In the current National Law Journal, Matthew Huisman reports that lawyers and law firms have donated significantly more money to Democrat President Barack Obama than they have to his Republican challenger, Mitt Romney. According to the records of the Federal Elections Commission, members of the legal profession have contributed $15.4m to Obama during the 2011-12 Presidential cycle while contributing only $6.8 million to Romney. Other Republican presidential aspirants received $2.1m.

The pattern in 2012 is essentially the same as in 2007 and 2008. In that election cycle lawyers contributed $46.5m to Barack Obama and $16.5m to Hilary Clinton, but gave only $10.4m to John McCain.

An earlier study of campaign contributions by law professors at the “Top 20” law schools between 1991 and 2002 conducted by Prof.
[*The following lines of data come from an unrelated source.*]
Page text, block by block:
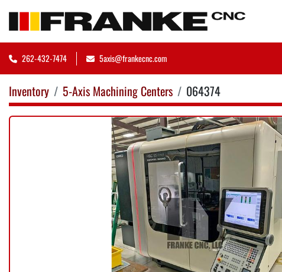
262-432-7474 5axis@frankecnc.com
Inventory 5-Axis Machining Centers 064374
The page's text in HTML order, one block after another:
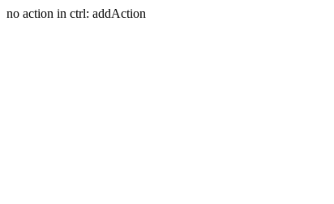
no action in ctrl: addAction
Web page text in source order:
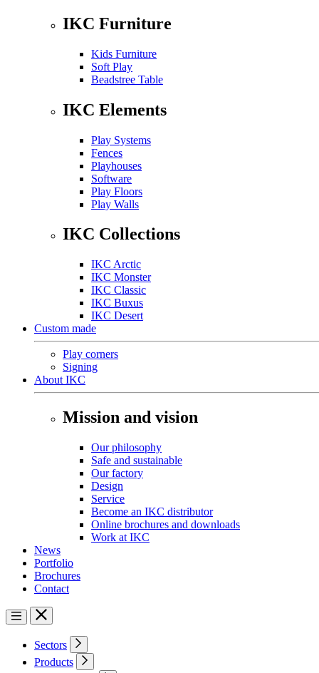
IKC Furniture
Kids Furniture
Soft Play
Beadstree Table
IKC Elements
Play Systems
Fences
Playhouses
Software
Play Floors
Play Walls
IKC Collections
IKC Arctic
IKC Monster
IKC Classic
IKC Buxus
IKC Desert
Custom made
Play corners
Signing
About IKC
Mission and vision
Our philosophy
Safe and sustainable
Our factory
Design
Service
Become an IKC distributor
Online brochures and downloads
Work at IKC
News
Portfolio
Brochures
Contact
Sectors
Products
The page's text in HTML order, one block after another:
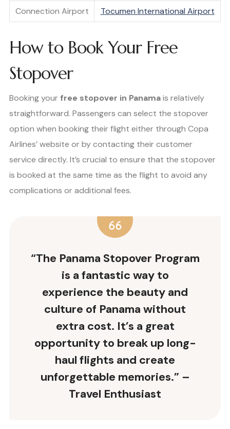
Connection Airport
Tocumen International Airport
How to Book Your Free
Stopover
Booking your free stopover in Panamais relatively
straightforward. Passengers can select the stopover
option when booking their flight either through Copa
Airlines’ website or by contacting their customer
service directly. It’s crucial to ensure that the stopover
is booked at the same time as the flight to avoid any
complications or additional fees.
“The Panama Stopover Program
is a fantastic way to
experience the beauty and
culture of Panama without
extra cost. It’s a great
opportunity to break up long-
haul flights and create
unforgettable memories.” –
Travel Enthusiast

John McGinnis of Northwestern University showed an equal imbalance. Of professors who donated to presidential candidates, 81% donated exclusively or primarily to Democratic candidates while only 15% donated exclusively or primarily to Republicans. The other 4% divided their donations between the two parties. At 18 of the 20 law schools surveyed Democratic donors predominated. At two (Northwestern and Virginia), the faculty was equally divided between Republicans and Democratic donors.

A similar survey conducted in 2008 of the faculty donations patterns at 17 law schools found that 93% of money donated by law professors to presidential candidates went to Democratic candidates. At Harvard, Chicago, Michigan, Stanford, Texas, UC-Berkeley and Pennsylvania no law professors donated to Republican candidates. Only at Northwestern did law professor donations to Republican candidates exceed those to Democrats. Vanderbilt, with 43.1%, had the second highest percentage of money donated to Republican candidates. Virginia, which showed up as one of the more Republican law schools in the McGinnis survey ranked 4th of 17 schools in percentage of donations going to Republican candidates, but its percentage was only 22.2%.

According to the Huffington Post’s Fundrace Database, only two Marquette Law professors contributed to presidential candidates in the last election cycle, and they split 50/50 between the parties.